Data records
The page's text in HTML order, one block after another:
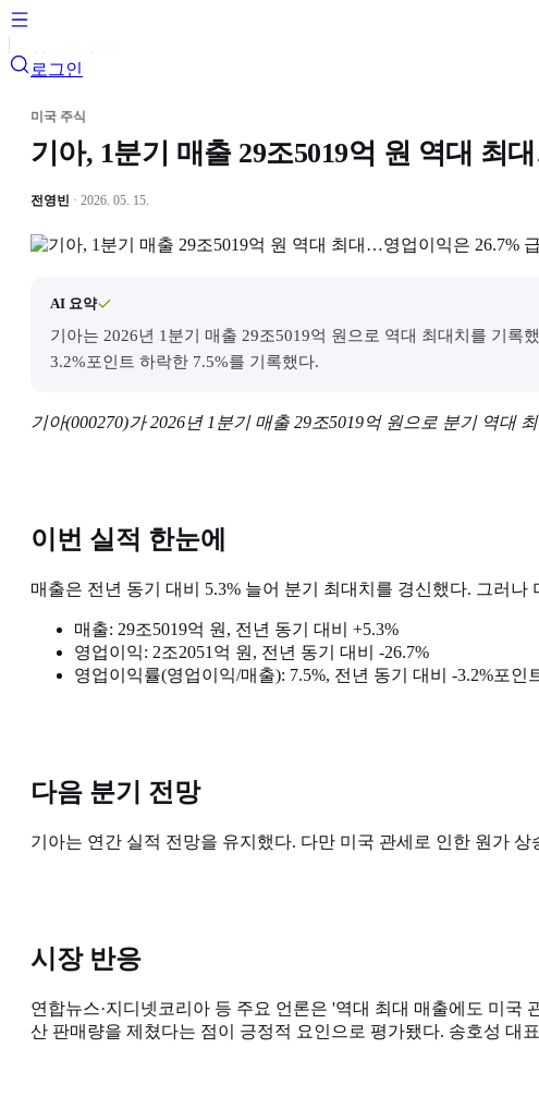
로그인
미국 주식
기아, 1분기 매출 29조5019억 원 역대 최
전영빈 · 2026. 05. 15.
AI 요약
기아는 2026년 1분기 매출 29조5019억 원으로 역대 최대치를 기록
3.2%포인트 하락한 7.5%를 기록했다.
기아(000270)가 2026년 1분기 매출 29조5019억 원으로 분기 역대
이번 실적 한눈에
매출은 전년 동기 대비 5.3% 늘어 분기 최대치를 경신했다. 그러
매출: 29조5019억 원, 전년 동기 대비 +5.3%
영업이익: 2조2051억 원, 전년 동기 대비 -26.7%
영업이익률(영업이익/매출): 7.5%, 전년 동기 대비 -3.2%포인
다음 분기 전망
기아는 연간 실적 전망을 유지했다. 다만 미국 관세로 인한 원가
시장 반응
연합뉴스·지디넷코리아 등 주요 언론은 '역대 최대 매출에도 미국
산 판매량을 제쳤다는 점이 긍정적 요인으로 평가됐다. 송호성 대
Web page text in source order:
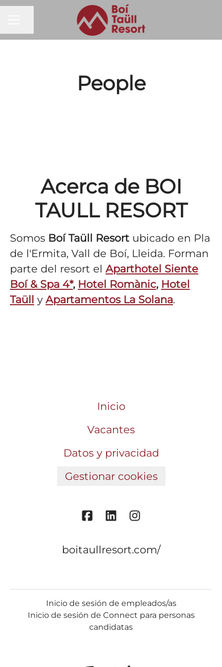
MENÚ DE EMPLEO
Compartir página
People
Acerca de BOI
TAULL RESORT
Somos Boí Taüll Resort ubicado en Pla
de l'Ermita, Vall de Boí, Lleida. Forman
parte del resort el Aparthotel Siente
Boí & Spa 4*, Hotel Romànic, Hotel
Taüll y Apartamentos La Solana.
Inicio
Vacantes
Datos y privacidad
Gestionar cookies
boitaullresort.com/
Inicio de sesión de empleados/as
Inicio de sesión de Connect para personas
candidatas
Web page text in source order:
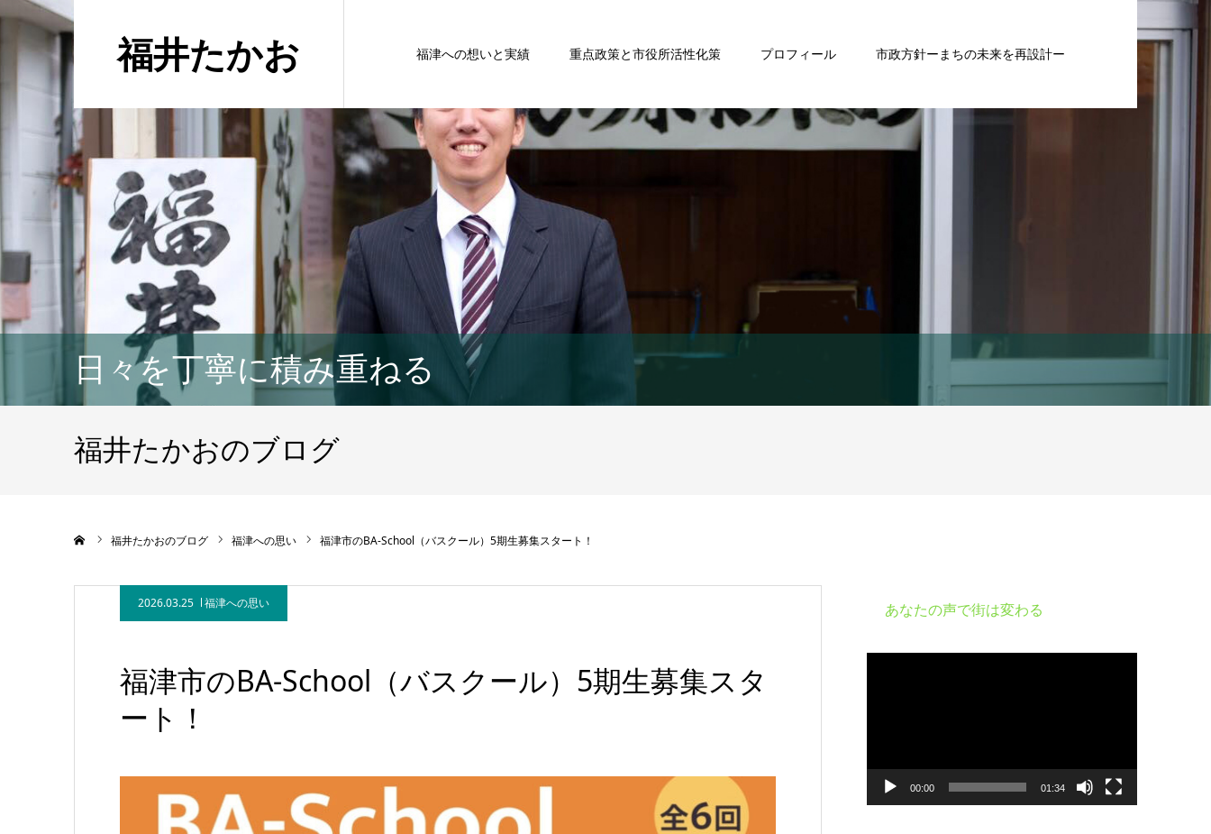
福井たかお 福津への想いと実績 重点政策と市役所活性化策 プロフィール 市政方針ーまちの未来を再設計ー
日々を丁寧に積み重ねる
福井たかおのブログ
福井たかおのブログ 福津への思い 福津市のBA-School（バスクール）5期生募集スタート！
2026.03.25 福津への思い
福津市のBA-School（バスクール）5期生募集スタ
ート！
あなたの声で街は変わる
動
00:00 01:34

◆ **What to work on**:
Output only an exact transcription of the lines above from the one with "기아, 1분기 매출 29조5019억 원 역대 최" up to and including the one with "연합뉴스·지디넷코리아 등 주요 언론은 '역대 최대 매출에도 미국".

◆ **Response area**:
기아, 1분기 매출 29조5019억 원 역대 최
전영빈 · 2026. 05. 15.
AI 요약
기아는 2026년 1분기 매출 29조5019억 원으로 역대 최대치를 기록
3.2%포인트 하락한 7.5%를 기록했다.
기아(000270)가 2026년 1분기 매출 29조5019억 원으로 분기 역대
이번 실적 한눈에
매출은 전년 동기 대비 5.3% 늘어 분기 최대치를 경신했다. 그러
매출: 29조5019억 원, 전년 동기 대비 +5.3%
영업이익: 2조2051억 원, 전년 동기 대비 -26.7%
영업이익률(영업이익/매출): 7.5%, 전년 동기 대비 -3.2%포인
다음 분기 전망
기아는 연간 실적 전망을 유지했다. 다만 미국 관세로 인한 원가
시장 반응
연합뉴스·지디넷코리아 등 주요 언론은 '역대 최대 매출에도 미국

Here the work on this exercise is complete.